• Exercise: In the records below, find the lines that include "como" and copy each.

• Source records:
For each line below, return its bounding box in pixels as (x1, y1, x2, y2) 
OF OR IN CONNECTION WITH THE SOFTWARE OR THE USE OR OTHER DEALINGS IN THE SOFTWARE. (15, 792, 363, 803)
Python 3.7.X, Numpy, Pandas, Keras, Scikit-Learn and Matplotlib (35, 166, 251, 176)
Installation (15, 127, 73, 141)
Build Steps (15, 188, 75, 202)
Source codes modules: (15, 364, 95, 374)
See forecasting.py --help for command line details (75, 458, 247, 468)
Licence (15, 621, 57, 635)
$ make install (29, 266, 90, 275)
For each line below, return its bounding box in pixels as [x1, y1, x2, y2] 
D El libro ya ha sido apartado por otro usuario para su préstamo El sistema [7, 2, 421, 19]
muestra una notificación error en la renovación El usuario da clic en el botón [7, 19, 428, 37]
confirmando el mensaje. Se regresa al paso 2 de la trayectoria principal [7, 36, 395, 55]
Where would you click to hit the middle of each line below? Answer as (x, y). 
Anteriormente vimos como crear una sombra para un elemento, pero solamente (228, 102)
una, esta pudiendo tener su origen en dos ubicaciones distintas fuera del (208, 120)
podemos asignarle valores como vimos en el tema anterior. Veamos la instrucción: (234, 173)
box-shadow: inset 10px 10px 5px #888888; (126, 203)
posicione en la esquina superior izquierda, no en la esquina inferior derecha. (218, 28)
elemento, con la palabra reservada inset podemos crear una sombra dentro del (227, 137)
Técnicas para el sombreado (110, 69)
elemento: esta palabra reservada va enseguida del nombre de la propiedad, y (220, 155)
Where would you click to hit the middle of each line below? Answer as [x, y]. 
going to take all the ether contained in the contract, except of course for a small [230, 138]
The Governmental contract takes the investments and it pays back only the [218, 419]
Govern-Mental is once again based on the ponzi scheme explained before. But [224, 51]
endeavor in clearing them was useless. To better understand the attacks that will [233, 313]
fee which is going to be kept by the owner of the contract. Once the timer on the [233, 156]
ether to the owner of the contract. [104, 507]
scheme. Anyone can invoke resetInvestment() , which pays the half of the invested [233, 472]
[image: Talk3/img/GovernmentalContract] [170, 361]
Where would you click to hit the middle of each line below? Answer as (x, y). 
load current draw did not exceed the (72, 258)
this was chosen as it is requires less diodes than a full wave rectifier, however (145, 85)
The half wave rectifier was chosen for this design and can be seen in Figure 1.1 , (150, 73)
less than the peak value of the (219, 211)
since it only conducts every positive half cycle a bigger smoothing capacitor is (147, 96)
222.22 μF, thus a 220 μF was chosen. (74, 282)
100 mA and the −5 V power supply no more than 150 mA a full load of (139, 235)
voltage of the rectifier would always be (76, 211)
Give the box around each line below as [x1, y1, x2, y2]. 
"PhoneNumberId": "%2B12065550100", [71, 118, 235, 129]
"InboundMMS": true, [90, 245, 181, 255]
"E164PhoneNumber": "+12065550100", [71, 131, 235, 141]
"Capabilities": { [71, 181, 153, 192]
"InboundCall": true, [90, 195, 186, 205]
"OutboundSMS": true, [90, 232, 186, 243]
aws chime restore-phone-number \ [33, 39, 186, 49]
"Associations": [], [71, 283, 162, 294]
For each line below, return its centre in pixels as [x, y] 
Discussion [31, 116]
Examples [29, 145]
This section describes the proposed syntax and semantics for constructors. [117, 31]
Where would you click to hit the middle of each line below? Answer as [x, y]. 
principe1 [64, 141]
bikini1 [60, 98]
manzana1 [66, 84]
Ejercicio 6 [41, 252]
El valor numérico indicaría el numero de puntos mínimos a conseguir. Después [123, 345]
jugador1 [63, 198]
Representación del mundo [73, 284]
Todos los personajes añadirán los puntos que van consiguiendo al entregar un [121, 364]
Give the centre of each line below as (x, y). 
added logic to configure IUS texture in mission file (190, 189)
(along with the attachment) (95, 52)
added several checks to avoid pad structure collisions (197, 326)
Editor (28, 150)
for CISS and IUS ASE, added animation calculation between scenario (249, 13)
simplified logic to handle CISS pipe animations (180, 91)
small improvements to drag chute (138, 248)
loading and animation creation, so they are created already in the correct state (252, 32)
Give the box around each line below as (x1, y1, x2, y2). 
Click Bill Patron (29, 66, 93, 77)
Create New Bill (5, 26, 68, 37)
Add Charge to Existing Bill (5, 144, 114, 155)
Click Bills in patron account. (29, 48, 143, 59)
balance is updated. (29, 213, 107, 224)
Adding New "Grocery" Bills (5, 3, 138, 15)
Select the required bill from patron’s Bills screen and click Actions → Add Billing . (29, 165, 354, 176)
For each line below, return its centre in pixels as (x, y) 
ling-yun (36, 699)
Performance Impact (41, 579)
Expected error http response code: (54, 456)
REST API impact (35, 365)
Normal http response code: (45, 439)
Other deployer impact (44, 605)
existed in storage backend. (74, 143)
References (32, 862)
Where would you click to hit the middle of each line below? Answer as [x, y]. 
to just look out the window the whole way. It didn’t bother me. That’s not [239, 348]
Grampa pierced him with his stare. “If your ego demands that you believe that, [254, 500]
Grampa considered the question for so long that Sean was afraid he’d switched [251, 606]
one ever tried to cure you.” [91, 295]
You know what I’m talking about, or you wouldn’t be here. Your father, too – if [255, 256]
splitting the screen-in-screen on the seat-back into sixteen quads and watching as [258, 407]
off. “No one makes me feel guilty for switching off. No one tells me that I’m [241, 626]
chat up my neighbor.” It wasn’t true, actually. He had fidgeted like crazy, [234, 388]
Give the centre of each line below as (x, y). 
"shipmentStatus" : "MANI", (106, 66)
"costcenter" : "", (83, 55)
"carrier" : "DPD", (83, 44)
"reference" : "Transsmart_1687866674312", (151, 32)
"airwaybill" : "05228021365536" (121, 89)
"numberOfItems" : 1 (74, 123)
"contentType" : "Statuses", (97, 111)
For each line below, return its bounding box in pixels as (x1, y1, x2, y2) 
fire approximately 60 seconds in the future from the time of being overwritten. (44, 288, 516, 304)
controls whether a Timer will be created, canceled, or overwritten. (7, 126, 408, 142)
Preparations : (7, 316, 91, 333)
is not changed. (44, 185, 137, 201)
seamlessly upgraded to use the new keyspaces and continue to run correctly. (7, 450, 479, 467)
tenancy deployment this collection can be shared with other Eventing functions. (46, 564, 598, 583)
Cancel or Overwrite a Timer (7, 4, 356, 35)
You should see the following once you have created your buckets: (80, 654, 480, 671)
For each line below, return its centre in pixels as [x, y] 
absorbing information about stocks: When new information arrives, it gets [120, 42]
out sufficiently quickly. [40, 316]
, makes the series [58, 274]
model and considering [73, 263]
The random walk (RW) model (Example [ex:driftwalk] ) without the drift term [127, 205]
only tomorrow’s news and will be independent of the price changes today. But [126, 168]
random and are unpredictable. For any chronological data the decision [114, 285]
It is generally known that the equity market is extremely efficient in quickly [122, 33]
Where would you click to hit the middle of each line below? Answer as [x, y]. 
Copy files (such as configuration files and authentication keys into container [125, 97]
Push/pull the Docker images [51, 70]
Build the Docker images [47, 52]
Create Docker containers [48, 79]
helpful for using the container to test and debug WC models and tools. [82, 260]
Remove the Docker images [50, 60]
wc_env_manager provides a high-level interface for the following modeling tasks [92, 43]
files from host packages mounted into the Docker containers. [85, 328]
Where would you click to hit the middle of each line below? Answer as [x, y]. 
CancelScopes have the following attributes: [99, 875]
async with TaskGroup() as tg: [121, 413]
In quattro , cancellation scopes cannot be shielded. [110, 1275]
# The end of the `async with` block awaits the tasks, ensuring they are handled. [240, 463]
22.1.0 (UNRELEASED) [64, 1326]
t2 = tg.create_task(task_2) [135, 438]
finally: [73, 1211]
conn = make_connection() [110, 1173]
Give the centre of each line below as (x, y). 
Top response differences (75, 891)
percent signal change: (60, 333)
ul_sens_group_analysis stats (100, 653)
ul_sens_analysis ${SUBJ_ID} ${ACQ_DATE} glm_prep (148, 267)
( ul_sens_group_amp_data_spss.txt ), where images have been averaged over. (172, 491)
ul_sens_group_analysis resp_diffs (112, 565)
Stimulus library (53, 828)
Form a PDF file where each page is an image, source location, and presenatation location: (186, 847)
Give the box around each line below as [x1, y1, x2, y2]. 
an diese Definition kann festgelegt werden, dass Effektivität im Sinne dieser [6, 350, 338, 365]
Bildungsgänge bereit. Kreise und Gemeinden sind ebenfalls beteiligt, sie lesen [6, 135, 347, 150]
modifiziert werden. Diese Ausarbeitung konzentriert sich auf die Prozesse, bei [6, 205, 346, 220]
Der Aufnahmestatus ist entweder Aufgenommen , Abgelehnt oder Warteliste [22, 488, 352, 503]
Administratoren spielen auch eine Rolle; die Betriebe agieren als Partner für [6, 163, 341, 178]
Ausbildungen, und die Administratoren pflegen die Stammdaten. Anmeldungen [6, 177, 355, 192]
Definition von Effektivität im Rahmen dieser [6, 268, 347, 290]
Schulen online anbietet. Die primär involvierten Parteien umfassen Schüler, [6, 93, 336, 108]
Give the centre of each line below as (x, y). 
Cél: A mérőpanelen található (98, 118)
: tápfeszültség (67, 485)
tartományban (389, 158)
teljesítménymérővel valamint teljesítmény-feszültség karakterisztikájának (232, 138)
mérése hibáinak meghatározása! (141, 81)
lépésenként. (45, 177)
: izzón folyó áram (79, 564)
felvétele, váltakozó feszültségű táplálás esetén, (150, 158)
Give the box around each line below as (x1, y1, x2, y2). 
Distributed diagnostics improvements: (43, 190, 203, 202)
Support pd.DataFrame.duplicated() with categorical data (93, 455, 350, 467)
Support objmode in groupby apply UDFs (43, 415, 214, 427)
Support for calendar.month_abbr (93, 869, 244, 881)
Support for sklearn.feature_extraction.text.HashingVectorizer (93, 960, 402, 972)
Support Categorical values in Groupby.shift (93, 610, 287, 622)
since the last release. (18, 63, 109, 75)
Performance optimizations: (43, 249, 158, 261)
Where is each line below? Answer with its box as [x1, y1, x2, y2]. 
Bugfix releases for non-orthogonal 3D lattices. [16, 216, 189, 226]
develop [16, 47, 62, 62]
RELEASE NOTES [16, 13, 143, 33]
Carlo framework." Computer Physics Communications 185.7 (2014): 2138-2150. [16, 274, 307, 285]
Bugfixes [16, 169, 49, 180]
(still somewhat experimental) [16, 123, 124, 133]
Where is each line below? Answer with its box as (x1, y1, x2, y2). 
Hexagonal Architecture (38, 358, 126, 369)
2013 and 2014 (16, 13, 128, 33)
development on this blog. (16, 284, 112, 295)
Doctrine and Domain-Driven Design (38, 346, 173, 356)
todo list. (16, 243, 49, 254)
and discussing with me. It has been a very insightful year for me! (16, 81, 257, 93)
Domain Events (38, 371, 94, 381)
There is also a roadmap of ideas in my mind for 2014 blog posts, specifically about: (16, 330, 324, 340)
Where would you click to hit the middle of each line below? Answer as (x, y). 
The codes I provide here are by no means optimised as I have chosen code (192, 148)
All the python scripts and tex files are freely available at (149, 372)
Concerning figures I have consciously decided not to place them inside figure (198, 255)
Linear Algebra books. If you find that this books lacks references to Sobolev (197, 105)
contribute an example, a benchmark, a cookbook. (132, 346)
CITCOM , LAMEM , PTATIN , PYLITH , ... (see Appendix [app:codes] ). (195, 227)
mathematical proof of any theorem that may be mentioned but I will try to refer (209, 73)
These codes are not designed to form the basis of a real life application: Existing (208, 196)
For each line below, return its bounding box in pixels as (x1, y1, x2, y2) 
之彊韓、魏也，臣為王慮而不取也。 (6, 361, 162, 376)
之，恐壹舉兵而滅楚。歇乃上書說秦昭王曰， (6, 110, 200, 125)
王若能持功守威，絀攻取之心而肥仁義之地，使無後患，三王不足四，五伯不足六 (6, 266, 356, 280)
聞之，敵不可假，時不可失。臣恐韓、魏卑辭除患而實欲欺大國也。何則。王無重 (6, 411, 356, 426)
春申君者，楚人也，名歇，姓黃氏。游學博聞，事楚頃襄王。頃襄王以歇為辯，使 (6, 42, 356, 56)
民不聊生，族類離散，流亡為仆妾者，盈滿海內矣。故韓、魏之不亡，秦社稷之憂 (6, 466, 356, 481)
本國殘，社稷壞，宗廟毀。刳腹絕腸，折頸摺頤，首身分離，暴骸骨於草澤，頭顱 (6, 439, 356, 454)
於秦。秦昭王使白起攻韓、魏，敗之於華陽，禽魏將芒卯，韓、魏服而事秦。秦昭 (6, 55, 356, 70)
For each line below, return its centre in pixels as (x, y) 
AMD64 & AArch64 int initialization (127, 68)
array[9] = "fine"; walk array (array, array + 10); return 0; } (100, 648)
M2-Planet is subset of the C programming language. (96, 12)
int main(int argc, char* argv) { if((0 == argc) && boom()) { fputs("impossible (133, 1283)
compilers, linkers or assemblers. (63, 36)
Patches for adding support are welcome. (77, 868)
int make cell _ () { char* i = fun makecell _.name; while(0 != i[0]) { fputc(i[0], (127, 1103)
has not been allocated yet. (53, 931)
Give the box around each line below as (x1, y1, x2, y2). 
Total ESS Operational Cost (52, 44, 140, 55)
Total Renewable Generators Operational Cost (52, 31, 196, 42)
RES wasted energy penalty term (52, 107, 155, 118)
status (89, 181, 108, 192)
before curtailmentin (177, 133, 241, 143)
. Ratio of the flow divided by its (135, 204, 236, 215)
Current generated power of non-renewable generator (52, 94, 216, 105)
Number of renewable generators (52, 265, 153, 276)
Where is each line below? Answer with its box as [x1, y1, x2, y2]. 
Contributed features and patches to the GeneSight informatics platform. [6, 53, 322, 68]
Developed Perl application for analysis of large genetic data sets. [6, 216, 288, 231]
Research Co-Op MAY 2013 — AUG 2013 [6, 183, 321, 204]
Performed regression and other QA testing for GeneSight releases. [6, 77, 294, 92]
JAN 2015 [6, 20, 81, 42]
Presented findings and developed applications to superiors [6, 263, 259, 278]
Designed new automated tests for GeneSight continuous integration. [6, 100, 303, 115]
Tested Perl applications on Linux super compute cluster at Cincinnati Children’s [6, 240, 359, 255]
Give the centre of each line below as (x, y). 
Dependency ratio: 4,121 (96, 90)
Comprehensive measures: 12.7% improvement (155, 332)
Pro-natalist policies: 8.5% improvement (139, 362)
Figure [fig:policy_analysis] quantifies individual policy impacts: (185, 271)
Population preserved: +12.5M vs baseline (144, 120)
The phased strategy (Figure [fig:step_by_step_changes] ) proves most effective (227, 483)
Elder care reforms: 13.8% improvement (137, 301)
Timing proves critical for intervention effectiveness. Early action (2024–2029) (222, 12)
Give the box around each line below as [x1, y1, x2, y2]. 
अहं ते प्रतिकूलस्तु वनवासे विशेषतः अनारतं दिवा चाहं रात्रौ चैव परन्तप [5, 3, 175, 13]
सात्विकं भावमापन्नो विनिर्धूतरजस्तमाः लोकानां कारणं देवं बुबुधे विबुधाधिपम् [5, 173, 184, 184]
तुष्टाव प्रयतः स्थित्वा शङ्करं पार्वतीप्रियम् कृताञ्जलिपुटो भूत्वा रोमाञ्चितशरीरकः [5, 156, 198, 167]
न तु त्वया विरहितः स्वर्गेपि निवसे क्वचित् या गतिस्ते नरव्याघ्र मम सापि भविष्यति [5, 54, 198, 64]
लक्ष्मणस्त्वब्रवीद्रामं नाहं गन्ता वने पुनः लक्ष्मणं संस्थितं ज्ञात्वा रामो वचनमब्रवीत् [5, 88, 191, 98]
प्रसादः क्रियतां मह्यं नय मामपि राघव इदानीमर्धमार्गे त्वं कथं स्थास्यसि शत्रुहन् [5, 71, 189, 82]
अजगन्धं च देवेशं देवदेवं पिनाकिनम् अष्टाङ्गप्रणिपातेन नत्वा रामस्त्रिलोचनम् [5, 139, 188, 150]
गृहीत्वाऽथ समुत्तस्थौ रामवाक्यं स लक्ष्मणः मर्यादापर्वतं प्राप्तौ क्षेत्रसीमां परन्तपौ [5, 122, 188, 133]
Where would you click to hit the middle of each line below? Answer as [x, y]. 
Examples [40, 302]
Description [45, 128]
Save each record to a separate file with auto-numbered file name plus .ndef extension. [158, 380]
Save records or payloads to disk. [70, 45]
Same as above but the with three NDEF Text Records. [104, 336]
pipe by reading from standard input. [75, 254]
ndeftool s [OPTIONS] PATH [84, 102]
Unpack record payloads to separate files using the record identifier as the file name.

• Expected answer:
Anteriormente vimos como crear una sombra para un elemento, pero solamente (228, 102)
podemos asignarle valores como vimos en el tema anterior. Veamos la instrucción: (234, 173)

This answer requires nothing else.